Transcribe all records exactly; omit pictures.

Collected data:
===============
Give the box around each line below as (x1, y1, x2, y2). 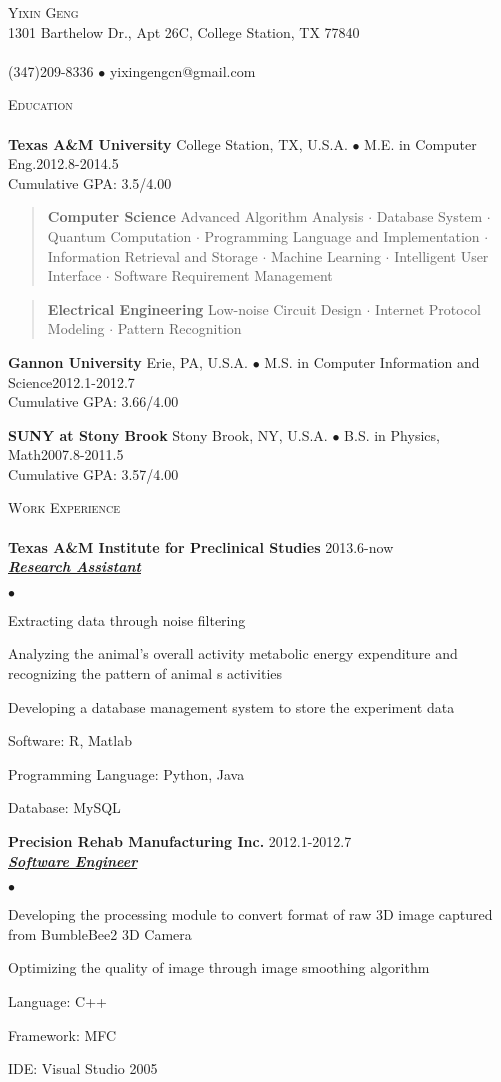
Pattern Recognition (117, 318, 242, 339)
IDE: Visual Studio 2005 (8, 1058, 158, 1079)
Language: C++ (8, 990, 107, 1011)
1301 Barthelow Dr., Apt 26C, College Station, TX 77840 (8, 21, 360, 42)
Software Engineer (8, 850, 138, 871)
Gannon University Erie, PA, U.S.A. (8, 351, 248, 372)
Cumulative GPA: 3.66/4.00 (8, 391, 179, 412)
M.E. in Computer (364, 133, 477, 154)
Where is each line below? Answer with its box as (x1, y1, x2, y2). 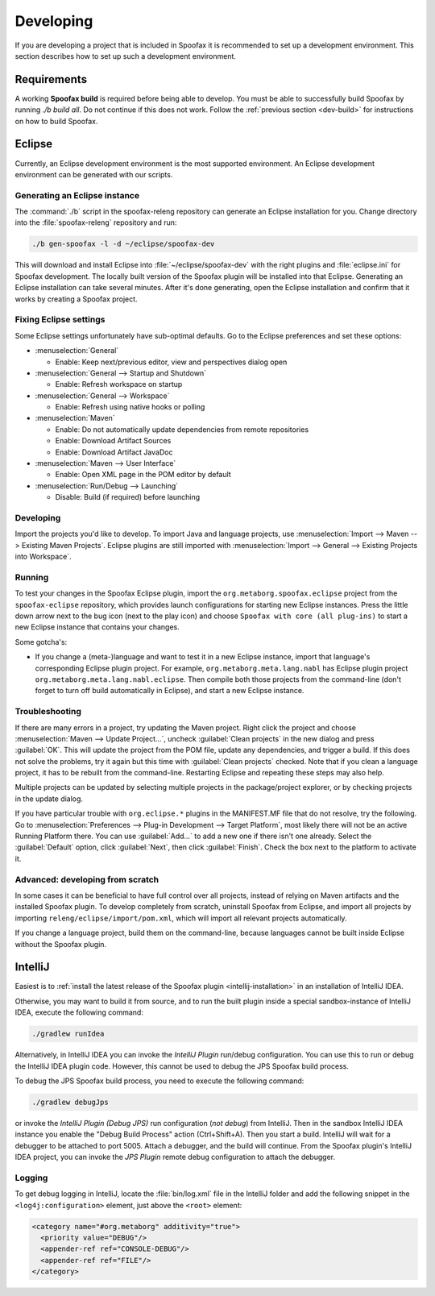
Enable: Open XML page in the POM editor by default (55, 470, 231, 480)
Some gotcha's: (14, 637, 68, 646)
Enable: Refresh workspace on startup (55, 380, 183, 389)
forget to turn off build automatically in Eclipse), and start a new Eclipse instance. (35, 686, 304, 696)
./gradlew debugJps (31, 1097, 109, 1107)
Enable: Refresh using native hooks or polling (55, 402, 205, 412)
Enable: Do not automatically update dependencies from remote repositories (55, 424, 309, 434)
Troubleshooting (14, 706, 82, 717)
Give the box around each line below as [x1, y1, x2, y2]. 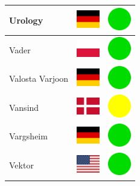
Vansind [9, 101, 39, 113]
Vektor [9, 159, 34, 171]
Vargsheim [9, 130, 48, 142]
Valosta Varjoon [9, 72, 69, 85]
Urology [9, 13, 43, 26]
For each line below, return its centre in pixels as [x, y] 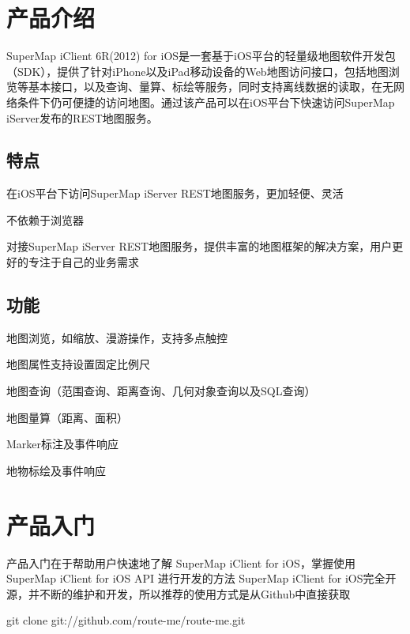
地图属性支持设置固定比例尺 [78, 364]
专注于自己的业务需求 [83, 262]
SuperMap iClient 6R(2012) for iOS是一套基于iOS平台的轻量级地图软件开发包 [201, 56]
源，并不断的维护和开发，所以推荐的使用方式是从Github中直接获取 [179, 593]
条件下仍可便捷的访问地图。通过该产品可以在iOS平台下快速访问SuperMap [206, 102]
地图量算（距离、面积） [67, 417]
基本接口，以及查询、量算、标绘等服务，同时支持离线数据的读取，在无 [211, 87]
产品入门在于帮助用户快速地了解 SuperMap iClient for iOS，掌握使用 [181, 562]
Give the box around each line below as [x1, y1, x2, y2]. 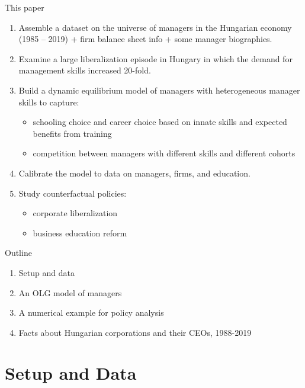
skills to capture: [18, 95, 79, 108]
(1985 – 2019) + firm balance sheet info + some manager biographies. [18, 33, 272, 45]
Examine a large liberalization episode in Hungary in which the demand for [18, 52, 293, 65]
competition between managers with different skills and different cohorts [33, 147, 296, 159]
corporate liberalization [33, 207, 118, 219]
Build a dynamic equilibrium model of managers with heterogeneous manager [18, 84, 300, 96]
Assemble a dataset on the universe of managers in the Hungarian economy [18, 21, 292, 33]
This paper [5, 1, 44, 13]
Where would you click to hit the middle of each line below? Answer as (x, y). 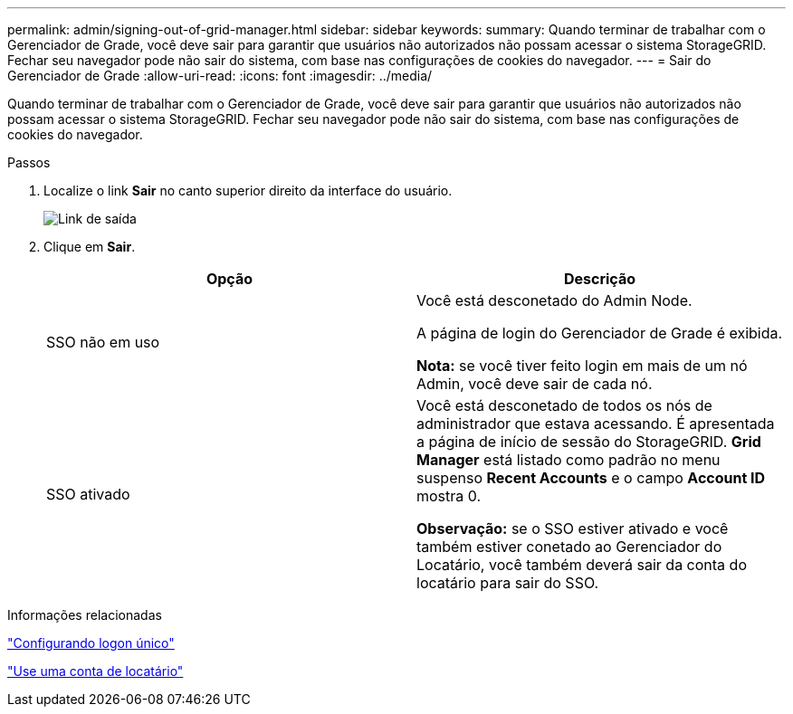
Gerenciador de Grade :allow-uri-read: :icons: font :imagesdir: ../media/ (220, 76)
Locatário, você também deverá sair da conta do (582, 565)
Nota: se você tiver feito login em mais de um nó (582, 366)
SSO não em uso (103, 342)
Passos (29, 162)
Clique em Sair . (90, 247)
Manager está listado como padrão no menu (568, 460)
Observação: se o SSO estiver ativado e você (573, 528)
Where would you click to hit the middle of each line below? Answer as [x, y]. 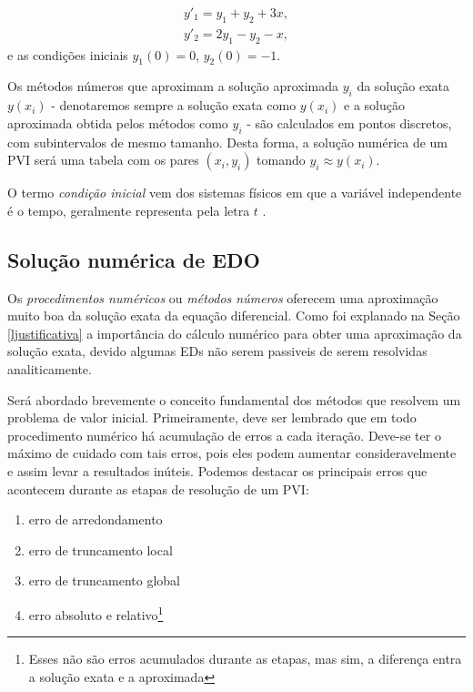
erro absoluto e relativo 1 [96, 613]
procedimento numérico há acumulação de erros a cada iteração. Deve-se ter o [224, 435]
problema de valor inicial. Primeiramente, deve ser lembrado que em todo [212, 417]
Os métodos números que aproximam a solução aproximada [173, 86]
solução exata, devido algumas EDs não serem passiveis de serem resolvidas [217, 351]
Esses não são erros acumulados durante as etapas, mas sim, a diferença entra [245, 659]
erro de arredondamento [96, 519]
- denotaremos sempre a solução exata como [174, 105]
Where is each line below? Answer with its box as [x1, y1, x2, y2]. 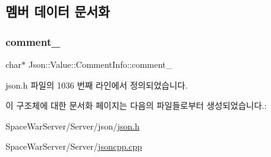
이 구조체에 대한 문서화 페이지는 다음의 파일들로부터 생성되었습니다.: [6, 99, 267, 112]
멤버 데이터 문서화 [6, 2, 110, 21]
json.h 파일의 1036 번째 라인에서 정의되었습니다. [6, 78, 188, 91]
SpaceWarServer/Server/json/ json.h [6, 119, 139, 132]
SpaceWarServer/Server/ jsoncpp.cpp [6, 140, 143, 153]
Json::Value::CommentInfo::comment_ [28, 58, 173, 70]
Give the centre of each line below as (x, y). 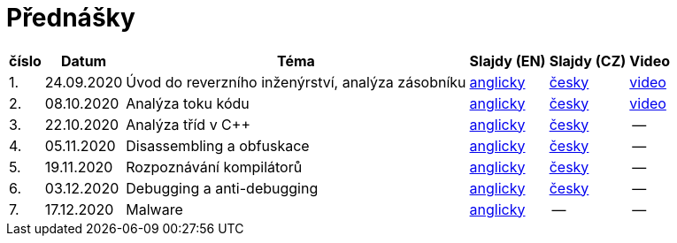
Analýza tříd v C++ (188, 124)
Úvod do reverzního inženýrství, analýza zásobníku (296, 82)
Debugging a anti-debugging (222, 188)
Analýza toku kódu (188, 103)
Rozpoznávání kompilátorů (214, 167)
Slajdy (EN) (508, 61)
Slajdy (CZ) (588, 61)
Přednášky (71, 18)
===============
■ Expected answer ■
Give the box around each line below as (x1, y1, x2, y2). 
Pattern Recognition (117, 318, 242, 339)
IDE: Visual Studio 2005 (8, 1058, 158, 1079)
Language: C++ (8, 990, 107, 1011)
1301 Barthelow Dr., Apt 26C, College Station, TX 77840 (8, 21, 360, 42)
Software Engineer (8, 850, 138, 871)
Gannon University Erie, PA, U.S.A. (8, 351, 248, 372)
Cumulative GPA: 3.66/4.00 (8, 391, 179, 412)
M.E. in Computer (364, 133, 477, 154)
Where is each line below? Answer with its box as (x1, y1, x2, y2). 
Enable: Open XML page in the POM editor by default (55, 470, 231, 480)
Some gotcha's: (14, 637, 68, 646)
Enable: Refresh workspace on startup (55, 380, 183, 389)
forget to turn off build automatically in Eclipse), and start a new Eclipse instance. (35, 686, 304, 696)
./gradlew debugJps (31, 1097, 109, 1107)
Enable: Refresh using native hooks or polling (55, 402, 205, 412)
Enable: Do not automatically update dependencies from remote repositories (55, 424, 309, 434)
Troubleshooting (14, 706, 82, 717)
Give the box around each line below as [x1, y1, x2, y2]. 
Vansind [9, 101, 39, 113]
Vektor [9, 159, 34, 171]
Vargsheim [9, 130, 48, 142]
Valosta Varjoon [9, 72, 69, 85]
Urology [9, 13, 43, 26]
For each line below, return its centre in pixels as [x, y] 
地图属性支持设置固定比例尺 [78, 364]
专注于自己的业务需求 [83, 262]
SuperMap iClient 6R(2012) for iOS是一套基于iOS平台的轻量级地图软件开发包 [201, 56]
源，并不断的维护和开发，所以推荐的使用方式是从Github中直接获取 [179, 593]
条件下仍可便捷的访问地图。通过该产品可以在iOS平台下快速访问SuperMap [206, 102]
地图量算（距离、面积） [67, 417]
基本接口，以及查询、量算、标绘等服务，同时支持离线数据的读取，在无 [211, 87]
产品入门在于帮助用户快速地了解 SuperMap iClient for iOS，掌握使用 [181, 562]
Give the box around each line below as [x1, y1, x2, y2]. 
skills to capture: [18, 95, 79, 108]
(1985 – 2019) + firm balance sheet info + some manager biographies. [18, 33, 272, 45]
Examine a large liberalization episode in Hungary in which the demand for [18, 52, 293, 65]
competition between managers with different skills and different cohorts [33, 147, 296, 159]
corporate liberalization [33, 207, 118, 219]
Build a dynamic equilibrium model of managers with heterogeneous manager [18, 84, 300, 96]
Assemble a dataset on the universe of managers in the Hungarian economy [18, 21, 292, 33]
This paper [5, 1, 44, 13]
Where would you click to hit the middle of each line below? Answer as (x, y). 
Gerenciador de Grade :allow-uri-read: :icons: font :imagesdir: ../media/ (220, 76)
Locatário, você também deverá sair da conta do (582, 565)
Nota: se você tiver feito login em mais de um nó (582, 366)
SSO não em uso (103, 342)
Passos (29, 162)
Clique em Sair . (90, 247)
Manager está listado como padrão no menu (568, 460)
Observação: se o SSO estiver ativado e você (573, 528)
Where would you click to hit the middle of each line below? Answer as [x, y]. 
erro absoluto e relativo 1 [96, 613]
procedimento numérico há acumulação de erros a cada iteração. Deve-se ter o [224, 435]
problema de valor inicial. Primeiramente, deve ser lembrado que em todo [212, 417]
Os métodos números que aproximam a solução aproximada [173, 86]
solução exata, devido algumas EDs não serem passiveis de serem resolvidas [217, 351]
Esses não são erros acumulados durante as etapas, mas sim, a diferença entra [245, 659]
erro de arredondamento [96, 519]
- denotaremos sempre a solução exata como [174, 105]
Where is each line below? Answer with its box as [x1, y1, x2, y2]. 
이 구조체에 대한 문서화 페이지는 다음의 파일들로부터 생성되었습니다.: [6, 99, 267, 112]
멤버 데이터 문서화 [6, 2, 110, 21]
json.h 파일의 1036 번째 라인에서 정의되었습니다. [6, 78, 188, 91]
SpaceWarServer/Server/json/ json.h [6, 119, 139, 132]
SpaceWarServer/Server/ jsoncpp.cpp [6, 140, 143, 153]
Json::Value::CommentInfo::comment_ [28, 58, 173, 70]
Give the centre of each line below as (x, y). 
Analýza tříd v C++ (188, 124)
Úvod do reverzního inženýrství, analýza zásobníku (296, 82)
Debugging a anti-debugging (222, 188)
Analýza toku kódu (188, 103)
Rozpoznávání kompilátorů (214, 167)
Slajdy (EN) (508, 61)
Slajdy (CZ) (588, 61)
Přednášky (71, 18)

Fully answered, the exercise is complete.